PowerSchool’s main product, SIS, is a student information system designed to manage student, guardian, and teacher data. It is widely used in K-12 schools and districts, including District 65 and New Trier.

According to TechCrunch the hackers breached their customer service portal and compromised PowerSchool SIS;

PowerSchool said it identified on December 28 that hackers successfully breached its PowerSource customer support portal, allowing further access to the company’s school information system, PowerSchool SIS, which schools use to manage student records, grades, attendance, and enrollment. The letter said the company’s investigation found the hackers gained access “using a compromised credential.”

According to District 65’s statement the information accessed included student data, guardian data, and health information on students;

Using the instructions provided by PowerSchool, our Technology Department identified the fields accessed at District 65. For all current and former D65 students in PowerSchool, that information includes:

  • Student name and District 65 ID number

  • Student address

  • Student birth date

  • Guardian email address

  • Transfer dates for the last active school year the student was enrolled

  • Student lunch PIN (used only internally)

  • Free/reduced lunch status

  • Health concerns (examples include allergies; glasses; medical conditions such as asthma, ADHD, epilepsy)

The PowerSchool records accessed for students do NOT include grades, GPA, financial information, special education status, schedule information, or Social Security numbers.

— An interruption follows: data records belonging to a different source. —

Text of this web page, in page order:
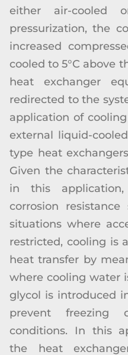
either air-cooled
pressurization, the
increased
cooled to 5°C above
heat exchanger
redirected to the
application of
external liquid-
type heat
Given the
in this
corrosion
situations where
restricted, cooling is
heat transfer by
where cooling water
glycol is introduced
prevent freezing
conditions. In this
the heat
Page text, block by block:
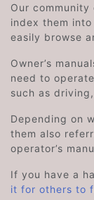
Our community
index them
easily browse
Owner’s
need to
such as
Depending on
them also
operator’s
If you have a
it for others to
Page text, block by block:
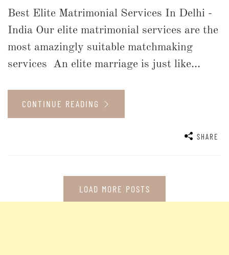
Best Elite Matrimonial Services In Delhi -
India Our elite matrimonial services are the
most amazingly suitable matchmaking
services An elite marriage is just like...
CONTINUE READING
SHARE
LOAD MORE POSTS
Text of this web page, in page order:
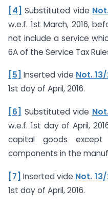
[4] Substituted vide
w.e.f. 1st March, 2016,
not include a service
6A of the Service Tax
[5] Inserted vide Not.
1st day of April, 2016.
[6] Substituted vide
w.e.f. 1st day of April,
capital goods
components in the
[7] Inserted vide Not.
1st day of April, 2016.
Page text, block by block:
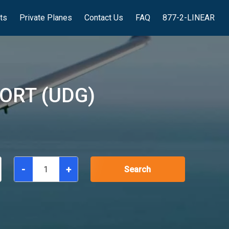
Private Planes Contact Us FAQ 877-2-LINEAR
(UDG)
- + Search
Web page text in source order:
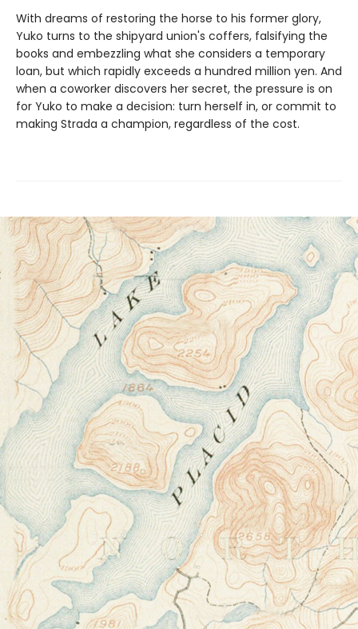
With dreams of restoring the horse to his former glory,
Yuko turns to the shipyard union's coffers, falsifying the
books and embezzling what she considers a temporary
loan, but which rapidly exceeds a hundred million yen. And
when a coworker discovers her secret, the pressure is on
for Yuko to make a decision: turn herself in, or commit to
making Strada a champion, regardless of the cost.
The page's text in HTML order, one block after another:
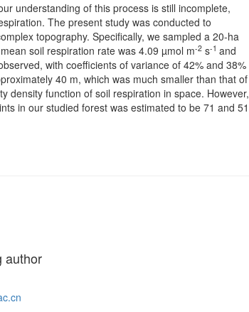
understanding of this process is still incomplete,
The present study was conducted to
topography. Specifically, we sampled a 20-ha
soil respiration rate was 4.09 µmol m-2 s-1 and
with coefficients of variance of 42% and 38%
40 m, which was much smaller than that of
density function of soil respiration in space. However,
in our studied forest was estimated to be 71 and 51
author
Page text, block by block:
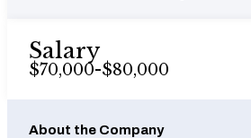
Salary
$70,000-$80,000
About the Company
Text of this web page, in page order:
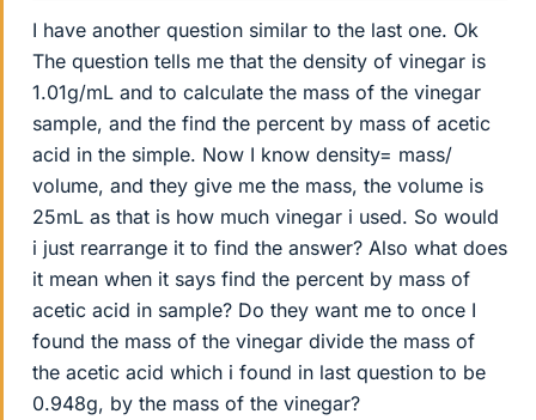
I have another question similar to the last one. Ok
The question tells me that the density of vinegar is
1.01g/mL and to calculate the mass of the vinegar
sample, and the find the percent by mass of acetic
acid in the simple. Now I know density= mass/
volume, and they give me the mass, the volume is
25mL as that is how much vinegar i used. So would
i just rearrange it to find the answer? Also what does
it mean when it says find the percent by mass of
acetic acid in sample? Do they want me to once I
found the mass of the vinegar divide the mass of
the acetic acid which i found in last question to be
0.948g, by the mass of the vinegar?
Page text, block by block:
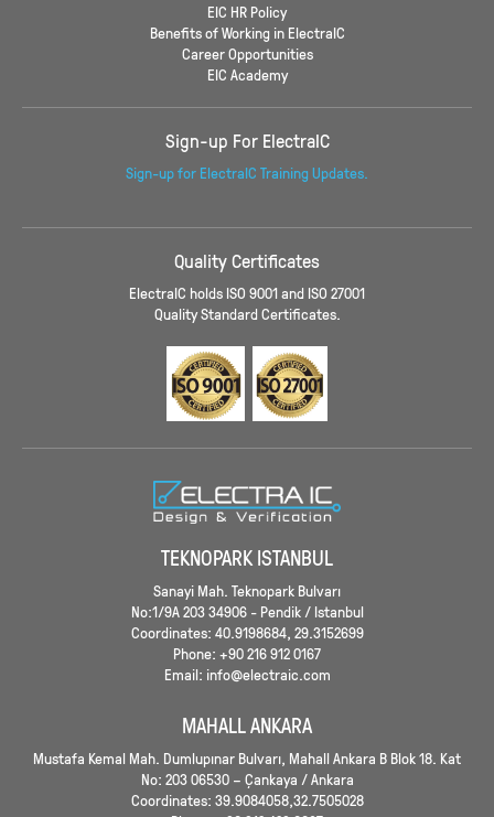
EIC HR Policy
Benefits of Working in ElectraIC
Career Opportunities
EIC Academy
Sign-up For ElectraIC
Sign-up for ElectraIC Training Updates.
Quality Certificates
ElectraIC holds ISO 9001 and ISO 27001
Quality Standard Certificates.
TEKNOPARK ISTANBUL
Sanayi Mah. Teknopark Bulvarı
No:1/9A 203 34906 - Pendik / Istanbul
Coordinates: 40.9198684, 29.3152699
Phone: +90 216 912 0167
Email: info@electraic.com
MAHALL ANKARA
Mustafa Kemal Mah. Dumlupınar Bulvarı, Mahall Ankara B Blok 18. Kat
No: 203 06530 – Çankaya / Ankara
Coordinates: 39.9084058,32.7505028
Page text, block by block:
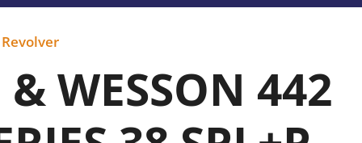
Revolver
WESSON 442
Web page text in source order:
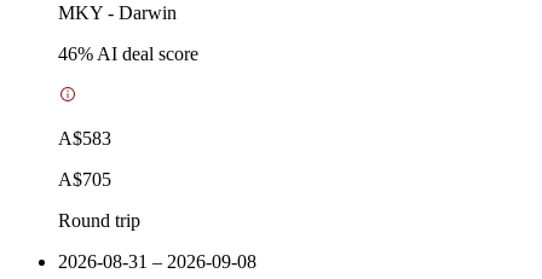
MKY - Darwin
46% AI deal score
A$583
A$705
Round trip
2026-08-31 – 2026-09-08

According to the statement put out by New Trier, the information hacked from them included;

Using the instructions provided by PowerSchool, our Technology Department identified the fields accessed at New Trier. For current students, that information includes:

  • Student names and New Trier ID numbers

  • Student addresses

  • Student birth dates

  • Parent/guardian/emergency contact names and phone numbers

I reached out to ETHS but haven’t heard back yet, however I reviewed their list of bills for for 2019 to the present and was unable to find any payments made to PowerSchool - so they are likely not a user.

PowerSchool is a Major EdTech Player

In School Year 2022-23, 199 Illinois School Districts hired PowerSchool and paid more than $11 million dollars per year. Here’s the full list compiled from annual statements for SY2022-23.

Someone should forward this list and organize a class action suit. You wouldn’t be the first, according to TechCrunch, PowerSchool is already facing a class action accusing them of monetizing student data, which they deny;

PowerSchool was sued by class action in November 2024, which alleges the company illegally sells student data without consent for commercial gain. According to the lawsuit, the company’s troves of student data totals some “345 terabytes of data collected from 440 school districts.”

PowerSchool also has an extensive Trust and Security page, which indicates they have industry leading best practices. However, I wonder how much is just theater if a single compromised employee credential granted access to the all the data.

Furthermore, Bleeping Computer reported that PowerSchool was extorted and paid a ransom to the hackers;

In an unusually transparent FAQ only accessible to customers, PowerSchool also confirmed that this was not a ransomware attack but that they did pay a ransom to prevent the data from being released.

"PowerSchool engaged the services of CyberSteward, a professional advisor with deep experience in negotiating with threat actors," reads an FAQ seen by BleepingComputer.

"With their guidance, PowerSchool has received reasonable assurances from the threat actor that the data has been deleted and that no additional copies exist."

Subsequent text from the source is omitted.